Exercise: Apart from any images, the entries are to be output exactly.

[Saved data entries]
= Beginning of Section =
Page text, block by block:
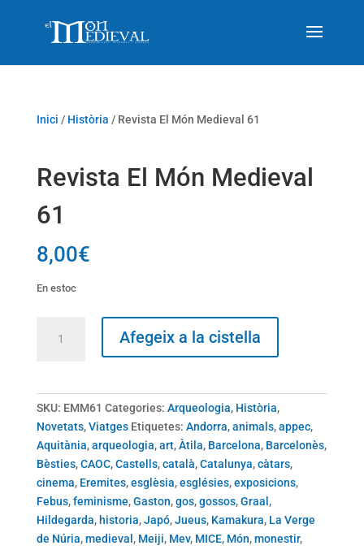
Inici / Història / Revista El Món Medieval 61
Revista El Món Medieval
61
8,00€
En estoc
Afegeix a la cistella
SKU: EMM61 Categories: Arqueologia, Història,
Novetats,Viatges Etiquetes: Andorra,animals,appec,
Aquitània,arqueologia,art,Àtila, Barcelona, Barcelonès,
Bèsties,CAOC,Castells,català,Catalunya,càtars,
cinema, Eremites,esglèsia,esglésies,exposicions,
Febus,feminisme,Gaston,gos,gossos,Graal ,
Hildegarda, historia,Japó,Jueus, Kamakura, La Verge
de Núria,medieval , Meiji, Mev, MICE, Món,monestir,
= End of Section =
Completed exercise:
Page text, block by block:
Inici / Història / Revista El Món Medieval 61
Revista El Món Medieval
61
8,00€
En estoc
Afegeix a la cistella
SKU: EMM61 Categories: Arqueologia, Història,
Novetats,Viatges Etiquetes: Andorra,animals,appec,
Aquitània,arqueologia,art,Àtila, Barcelona, Barcelonès,
Bèsties,CAOC,Castells,català,Catalunya,càtars,
cinema, Eremites,esglèsia,esglésies,exposicions,
Febus,feminisme,Gaston,gos,gossos,Graal ,
Hildegarda, historia,Japó,Jueus, Kamakura, La Verge
de Núria,medieval , Meiji, Mev, MICE, Món,monestir,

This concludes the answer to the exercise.